Excellent explanation, however, technically it does not constitute an "odd spot." Rather, it represents a "100% acceptable and evident position" as it brings benefits to all stakeholders, from accounting to the CEO. Moreover, it is noteworthy that investing in services or leasing arrangements increases expenditure, resulting in reduced tax liabilities due to lower reported profits. Compounding this, the prevailing high turnover rate among CEOs diminishes incentives for making significant long-term investments.

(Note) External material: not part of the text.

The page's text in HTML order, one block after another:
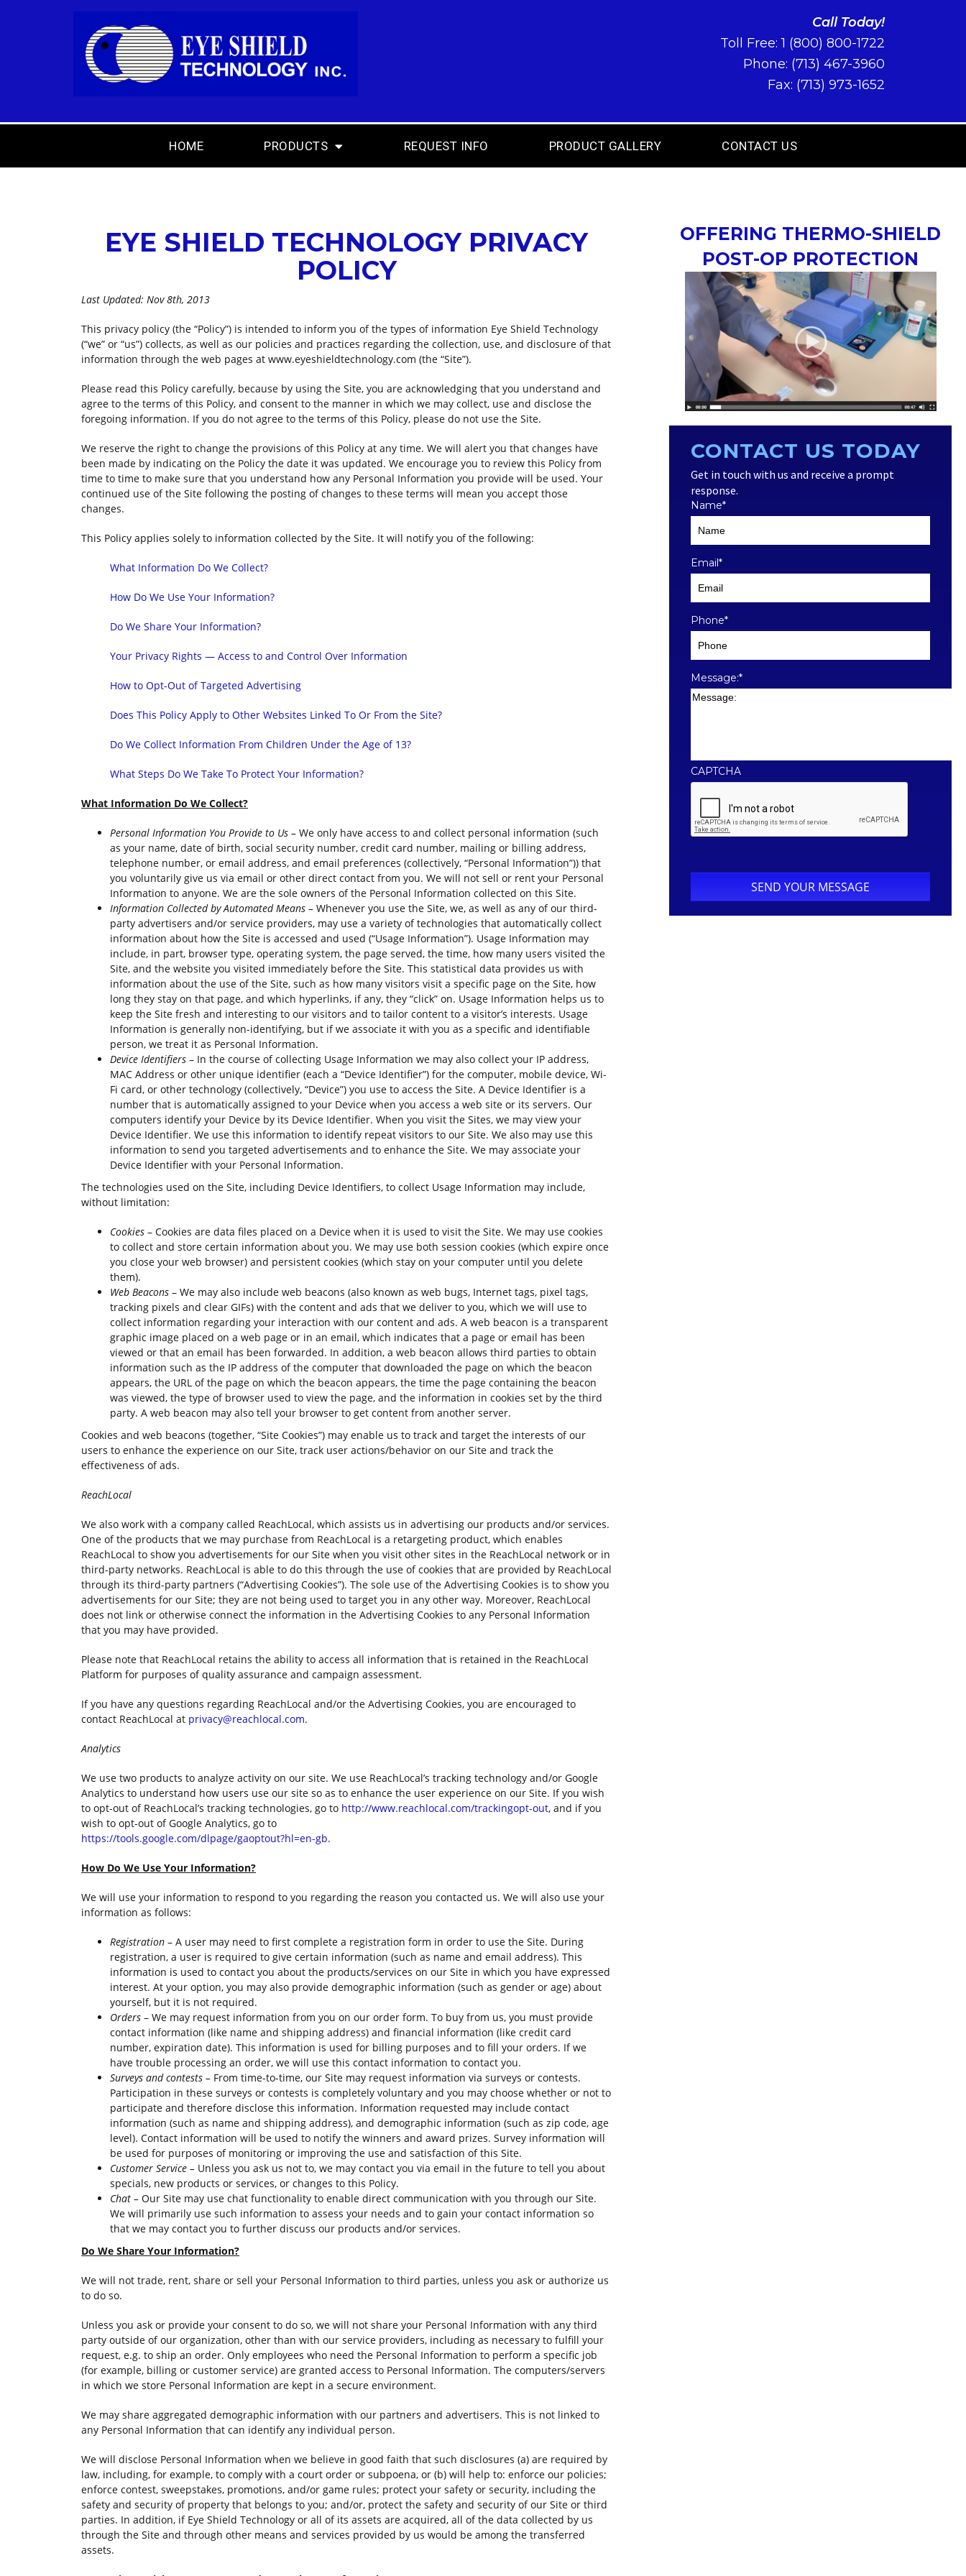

In certain instances, there is also plain corruption. This occurs when a supplier offering services such as computer and server leasing or software, as well as company car rentals, is owned by a friend or family member of a C-level executive.

Kit ,

G Suite is a legitimate option for small-medium businesses. It's seen as the cheaper, simpler option versus Azure. I usually recommend it for nonprofits as they have a decent free option for 501c3 orgs.

autotldr Bot ,

This is the best summary I could come up with:


More than half a million UniSuper fund members went a week with no access to their superannuation accounts after a “one-of-a-kind” Google Cloud “misconfiguration” led to the financial services provider’s private cloud account being deleted, Google and UniSuper have revealed.

Services began being restored for UniSuper customers on Thursday, more than a week after the system went offline.

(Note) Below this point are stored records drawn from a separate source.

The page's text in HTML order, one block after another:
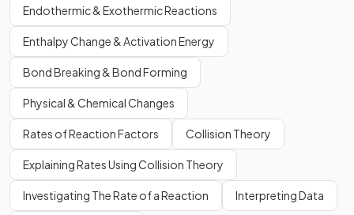
Endothermic & Exothermic Reactions
Enthalpy Change & Activation Energy
Bond Breaking & Bond Forming
Physical & Chemical Changes
Rates of Reaction Factors Collision Theory
Explaining Rates Using Collision Theory
Investigating The Rate of a Reaction Interpreting Data
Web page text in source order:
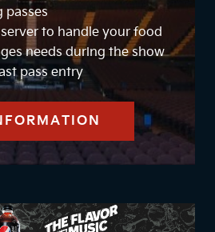
passes
to handle your food
needs during the show
pass entry
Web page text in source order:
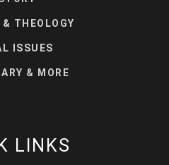
& THEOLOGY
ISSUES
& MORE
LINKS
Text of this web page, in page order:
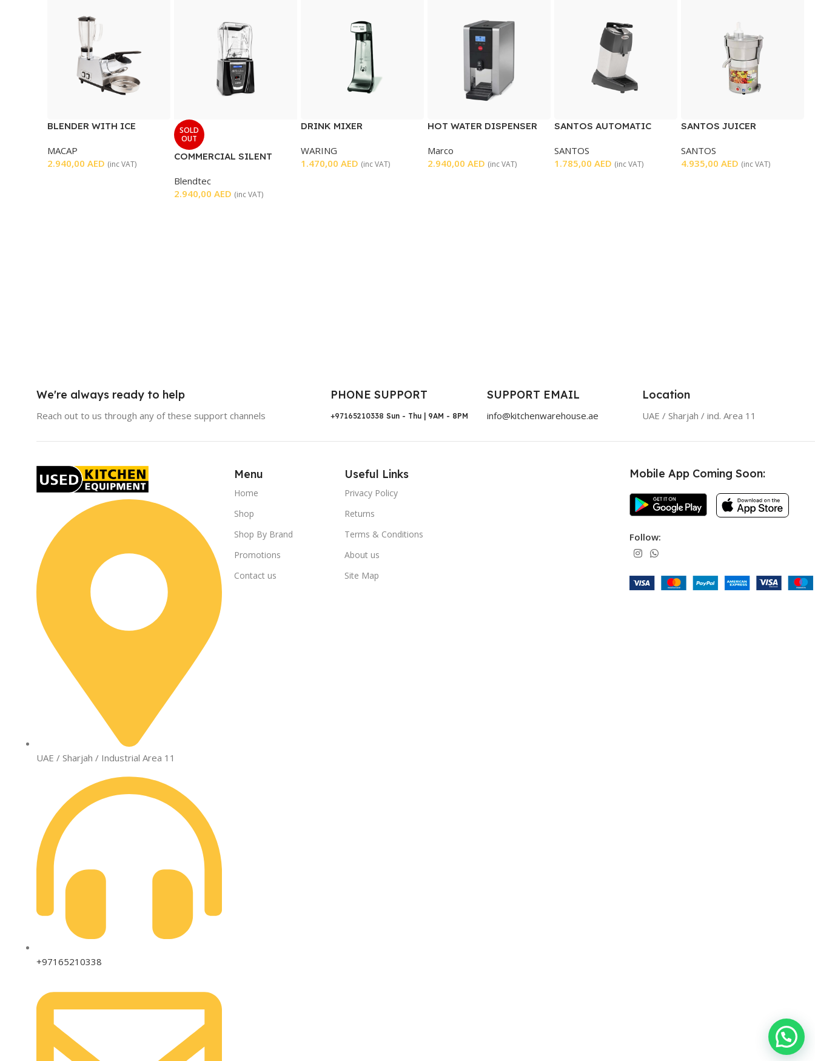
BLENDER WITH ICE
MACAP
2.940,00 AED (inc VAT)
SOLD
OUT
COMMERCIAL SILENT
Blendtec
2.940,00 AED (inc VAT)
DRINK MIXER
WARING
1.470,00 AED (inc VAT)
HOT WATER DISPENSER
Marco
2.940,00 AED (inc VAT)
SANTOS AUTOMATIC
LEVER
SANTOS
1.785,00 AED (inc VAT)
SANTOS JUICER
SANTOS
4.935,00 AED (inc VAT)
We're always ready to help
Reach out to us through any of these support channels
PHONE SUPPORT
+97165210338 Sun - Thu | 9AM - 8PM
SUPPORT EMAIL
info@kitchenwarehouse.ae
Location
UAE / Sharjah / ind. Area 11
UAE / Sharjah / Industrial Area 11
+97165210338
Menu
Home
Shop
Shop By Brand
Promotions
Contact us
Useful Links
Privacy Policy
Returns
Terms & Conditions
About us
Site Map
Mobile App Coming Soon:
Follow:
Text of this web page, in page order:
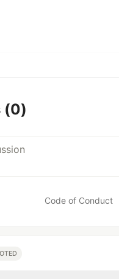
(0)
Code of Conduct
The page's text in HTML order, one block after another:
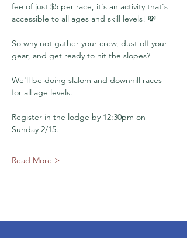
fee of just $5 per race, it's an activity that's
accessible to all ages and skill levels! 💸
So why not gather your crew, dust off your
gear, and get ready to hit the slopes?
We'll be doing slalom and downhill races
for all age levels.
Register in the lodge by 12:30pm on
Sunday 2/15.
Read More >
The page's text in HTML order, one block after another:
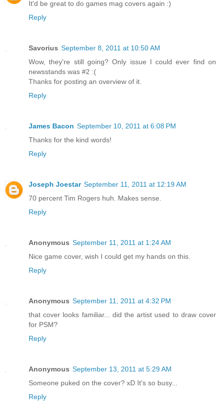
It'd be great to do games mag covers again :)
Reply
Savorius September 8, 2011 at 10:50 AM
Wow, they're still going? Only issue I could ever find on
newsstands was #2 :(
Thanks for posting an overview of it.
Reply
James Bacon September 10, 2011 at 6:08 PM
Thanks for the kind words!
Reply
Joseph Joestar September 11, 2011 at 12:19 AM
70 percent Tim Rogers huh. Makes sense.
Reply
Anonymous September 11, 2011 at 1:24 AM
Nice game cover, wish I could get my hands on this.
Reply
Anonymous September 11, 2011 at 4:32 PM
that cover looks familiar... did the artist used to draw cover
for PSM?
Reply
Anonymous September 13, 2011 at 5:29 AM
Someone puked on the cover? xD It's so busy...
Reply
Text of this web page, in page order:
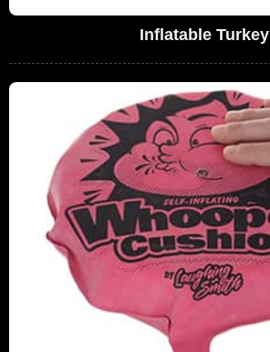
Inflatable Turkey

Investment account balances would reflect last week’s figures and UniSuper said those would be updated as quickly as possible.

In an extraordinary joint statement from Chun and the global CEO for Google Cloud, Thomas Kurian, the pair apologised to members for the outage, and said it had been “extremely frustrating and disappointing”.

“These backups have minimised data loss, and significantly improved the ability of UniSuper and Google Cloud to complete the restoration,” the pair said.

“Restoring UniSuper’s Private Cloud instance has called for an incredible amount of focus, effort, and partnership between our teams to enable an extensive recovery of all the core systems.